I have a PySpark Dataframe that was created by pyspark.ml.clustering.LDA
. The topicDistribution
column is a vector of n doubles.
+--------------------+
| topicDistribution|
+--------------------+
|[0.93673575849807...|
|[0.31615978901762...|
|[0.33657712774309...|
|[0.30523697192979...|
+--------------------+
I want to create separate, (non-vector), double columns for each of the vector columns.
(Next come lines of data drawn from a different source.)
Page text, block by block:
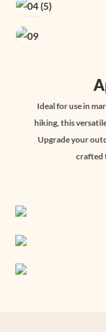
Ideal for use in
hiking, this
Upgrade your
crafted
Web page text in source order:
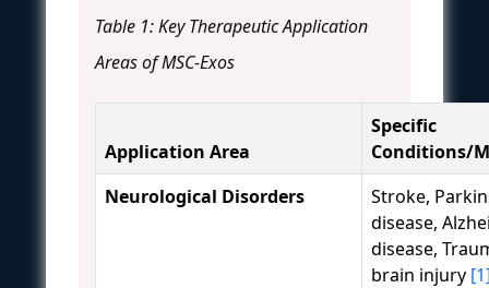
Table 1: Key Therapeutic Application
Areas of MSC-Exos
Application Area
Specific
Conditions/
Neurological Disorders
Stroke,
disease,
disease,
brain injury
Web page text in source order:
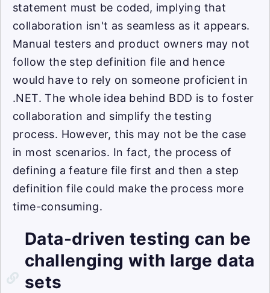
statement must be coded, implying that
collaboration isn't as seamless as it appears.
Manual testers and product owners may not
follow the step definition file and hence
would have to rely on someone proficient in
.NET. The whole idea behind BDD is to foster
collaboration and simplify the testing
process. However, this may not be the case
in most scenarios. In fact, the process of
defining a feature file first and then a step
definition file could make the process more
time-consuming.
Data-driven testing can be
challenging with large data
sets
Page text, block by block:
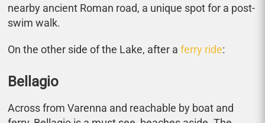
nearby ancient Roman road, a unique spot for a post-
swim walk.
On the other side of the Lake, after a ferry ride:
Bellagio
Across from Varenna and reachable by boat and
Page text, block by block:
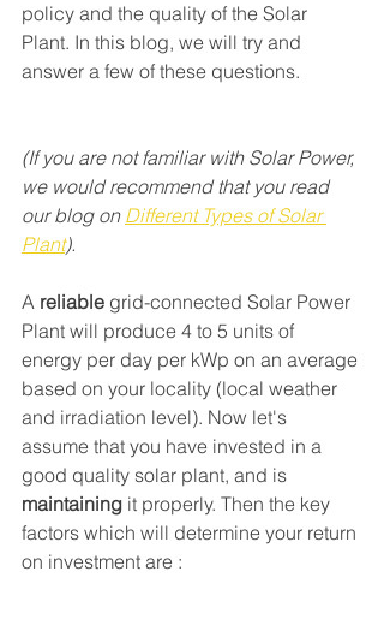
policy and the quality of the Solar
Plant. In this blog, we will try and
answer a few of these questions.
(If you are not familiar with Solar Power,
we would recommend that you read
our blog on Different Types of Solar
Plant).
A reliable grid-connected Solar Power
Plant will produce 4 to 5 units of
energy per day per kWp on an average
based on your locality (local weather
and irradiation level). Now let's
assume that you have invested in a
good quality solar plant, and is
maintaining it properly. Then the key
factors which will determine your return
on investment are :
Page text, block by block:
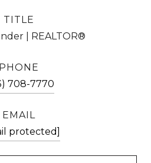
TITLE
| REALTOR®
PHONE
708-7770
EMAIL
protected]
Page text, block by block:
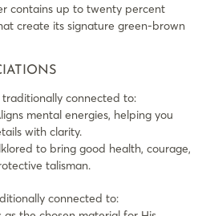
contains up to twenty percent
create its signature green-brown
connected to:
mental energies, helping you
with clarity.
to bring good health, courage,
talisman.
connected to:
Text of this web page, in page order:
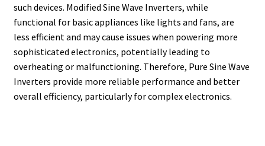
such devices. Modified Sine Wave Inverters, while
functional for basic appliances like lights and fans, are
less efficient and may cause issues when powering more
sophisticated electronics, potentially leading to
overheating or malfunctioning. Therefore, Pure Sine Wave
Inverters provide more reliable performance and better
overall efficiency, particularly for complex electronics.
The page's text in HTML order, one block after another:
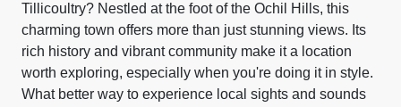
Tillicoultry? Nestled at the foot of the Ochil Hills, this
charming town offers more than just stunning views. Its
rich history and vibrant community make it a location
worth exploring, especially when you're doing it in style.
What better way to experience local sights and sounds
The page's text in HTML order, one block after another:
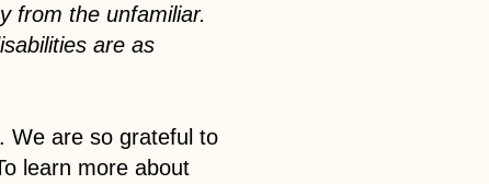
from the unfamiliar.
are as
We are so grateful to
learn more about
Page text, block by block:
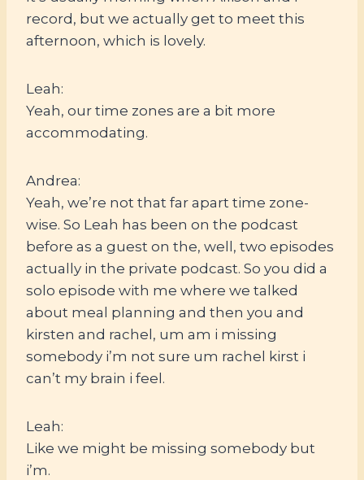
record, but we actually get to meet this
afternoon, which is lovely.
Leah:
Yeah, our time zones are a bit more
accommodating.
Andrea:
Yeah, we’re not that far apart time zone-
wise. So Leah has been on the podcast
before as a guest on the, well, two episodes
actually in the private podcast. So you did a
solo episode with me where we talked
about meal planning and then you and
kirsten and rachel, um am i missing
somebody i’m not sure um rachel kirst i
can’t my brain i feel.
Leah:
Like we might be missing somebody but
i’m.
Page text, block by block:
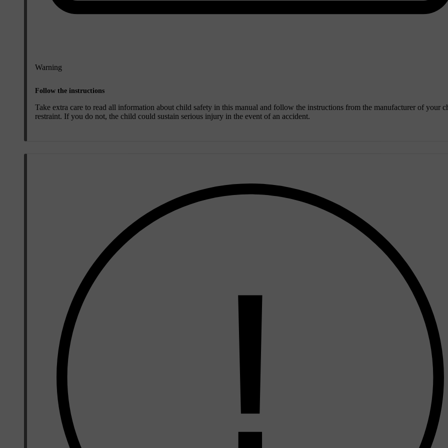
Warning
Follow the instructions
Take extra care to read all information about child safety in this manual and follow the instructions from the manufacturer of your
restraint. If you do not, the child could sustain serious injury in the event of an accident.
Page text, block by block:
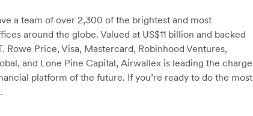
a team of over 2,300 of the brightest and most
around the globe. Valued at US$11 billion and backed
Price, Visa, Mastercard, Robinhood Ventures,
and Lone Pine Capital, Airwallex is leading the charge
platform of the future. If you’re ready to do the most
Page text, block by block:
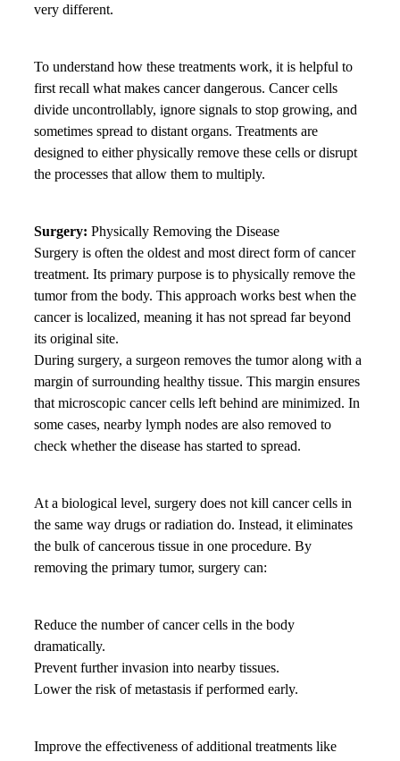
very different.
To understand how these treatments work, it is helpful to
first recall what makes cancer dangerous. Cancer cells
divide uncontrollably, ignore signals to stop growing, and
sometimes spread to distant organs. Treatments are
designed to either physically remove these cells or disrupt
the processes that allow them to multiply.
Surgery: Physically Removing the Disease
Surgery is often the oldest and most direct form of cancer
treatment. Its primary purpose is to physically remove the
tumor from the body. This approach works best when the
cancer is localized, meaning it has not spread far beyond
its original site.
During surgery, a surgeon removes the tumor along with a
margin of surrounding healthy tissue. This margin ensures
that microscopic cancer cells left behind are minimized. In
some cases, nearby lymph nodes are also removed to
check whether the disease has started to spread.
At a biological level, surgery does not kill cancer cells in
the same way drugs or radiation do. Instead, it eliminates
the bulk of cancerous tissue in one procedure. By
removing the primary tumor, surgery can:
Reduce the number of cancer cells in the body
dramatically.
Prevent further invasion into nearby tissues.
Lower the risk of metastasis if performed early.
Improve the effectiveness of additional treatments like

Ultimately, I'm trying to "unwrap" the vector so I can write the data to a CSV file.
I've tried multiple approaches.
Approach 1 was to simply index into the column
for i in range(3):
df = df.withColumn("Col-" + str(i), df['topicDistribution'][i])
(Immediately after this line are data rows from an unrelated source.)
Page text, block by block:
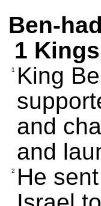
Ben-
1
1
King
and
and
2
He
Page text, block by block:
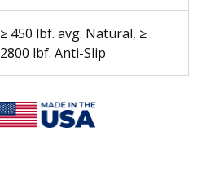
≥ 450 lbf. avg. Natural, ≥
2800 lbf. Anti-Slip
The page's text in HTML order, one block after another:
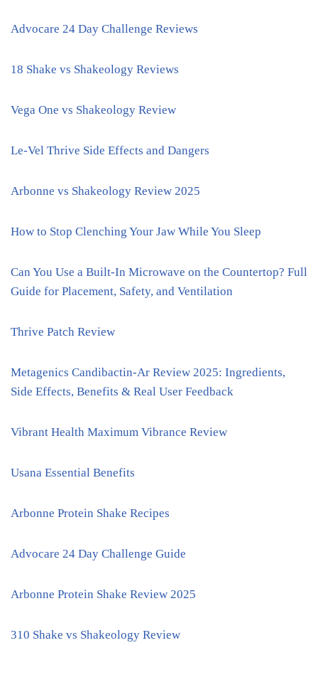
Advocare 24 Day Challenge Reviews
18 Shake vs Shakeology Reviews
Vega One vs Shakeology Review
Le-Vel Thrive Side Effects and Dangers
Arbonne vs Shakeology Review 2025
How to Stop Clenching Your Jaw While You Sleep
Can You Use a Built-In Microwave on the Countertop? Full
Guide for Placement, Safety, and Ventilation
Thrive Patch Review
Metagenics Candibactin-Ar Review 2025: Ingredients,
Side Effects, Benefits & Real User Feedback
Vibrant Health Maximum Vibrance Review
Usana Essential Benefits
Arbonne Protein Shake Recipes
Advocare 24 Day Challenge Guide
Arbonne Protein Shake Review 2025
310 Shake vs Shakeology Review
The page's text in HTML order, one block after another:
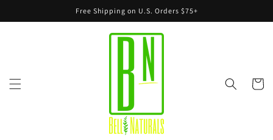
Free Shipping on U.S. Orders $75+
Cart
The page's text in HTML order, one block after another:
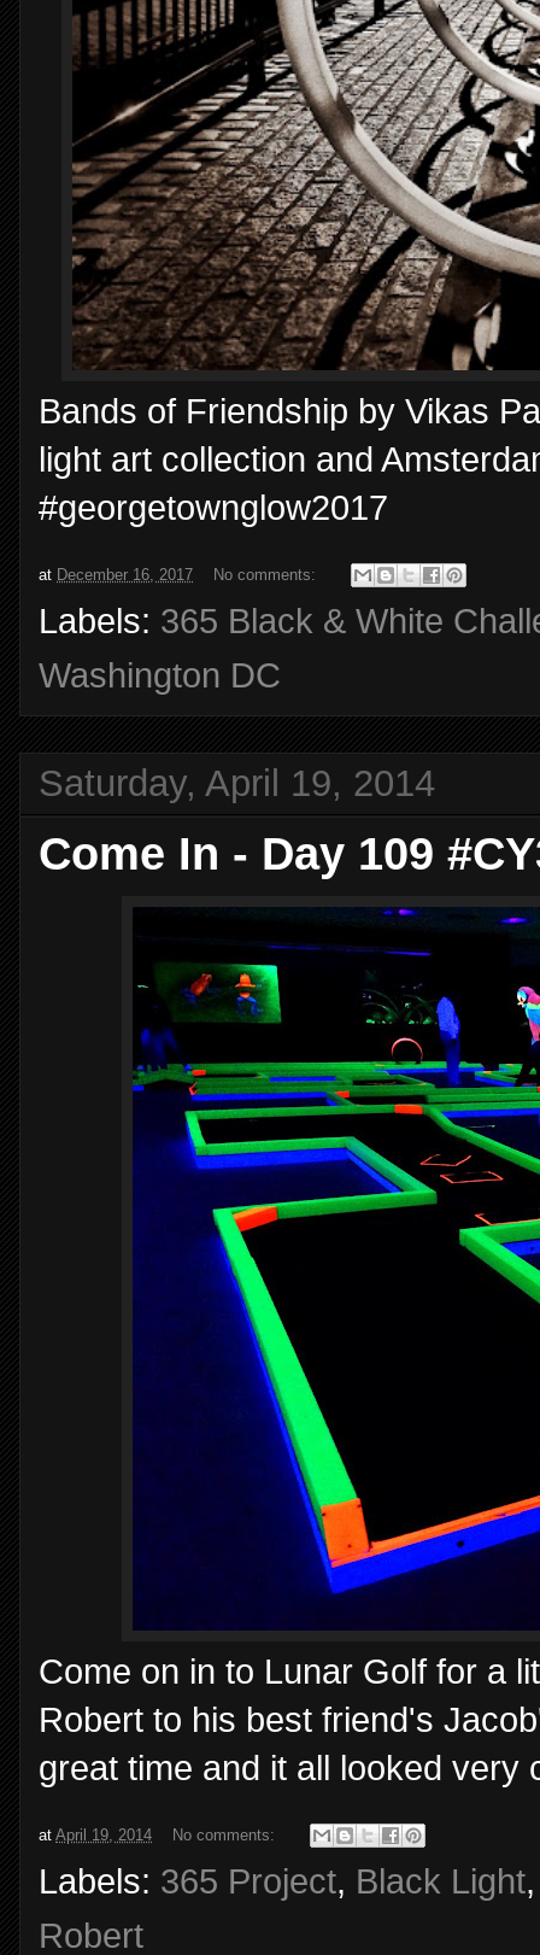
Bands of Friendship by Vikas
light art collection and
#georgetownglow2017
at December 16, 2017 No comments:
Labels: 365 Black & White
Washington DC
Saturday, April 19, 2014
Come In - Day 109
Come on in to Lunar Golf for a
Robert to his best friend's
great time and it all looked very
at April 19, 2014 No comments:
Labels: 365 Project, Black Light
Robert

but this produces the error
AnalysisException: u"Can't extract value from topicDistribution#858;"
Approach 2 tried to use a UDF, but as you can see, my UDF isn't passed a vector but a "pickle". And I don't know what to do anything with that.
getTyp = udf(lambda arr: getType(arr,1), StringType())
for i in range(3):
df = df.withColumn("Col-" + str(i), getTyp(df['topicDistribution']))
which returns
+--------------------+--------------------+--------------------+--------------------+
| topicDistribution| Col-0| Col-1| Col-2|
+--------------------+--------------------+--------------------+--------------------+
|[0.93673577353151...|net.razorvine.pic...|net.razorvine.pic...|net.razorvine.pic...|
|[0.31615869274437...|net.razorvine.pic...|net.razorvine.pic...|net.razorvine.pic...|
|[0.33657583318666...|net.razorvine.pic...|net.razorvine.pic...|net.razorvine.pic...|
|[0.30523585516934...|net.razorvine.pic...|net.razorvine.pic...|net.razorvine.pic...|
+--------------------+--------------------+--------------------+--------------------+
Approach 3 used VectorSlicer which came close, but the resulting columns are still vectors.
for i in range(3):
slicer = VectorSlicer(inputCol="topicDistribution", outputCol="Col-" + str(i), indices=[i])
df = slicer.transform(df)
which produces the following. Notice that each column is still a vector (surrounding []'s)
+--------------------+--------------------+--------------------+--------------------+
| topicDistribution| Col-0| Col-1| Col-2|
+--------------------+--------------------+--------------------+--------------------+
|[0.93673576108710...|[0.9367357610871071]|[0.03151327102122...|[0.03175096789167...|
|[0.31615848955402...|[0.31615848955402...|[0.3289336386324864]|[0.35490787181348...|
|[0.33657818512851...|[0.3365781851285112]|[0.32473902350327...|[0.3386827913682095]|
|[0.30523627602677...|[0.30523627602677...|[0.3426806504112193]|[0.3520830735620017]|
+--------------------+--------------------+--------------------+--------------------+
There has to be a simple solution, but I'm stumped.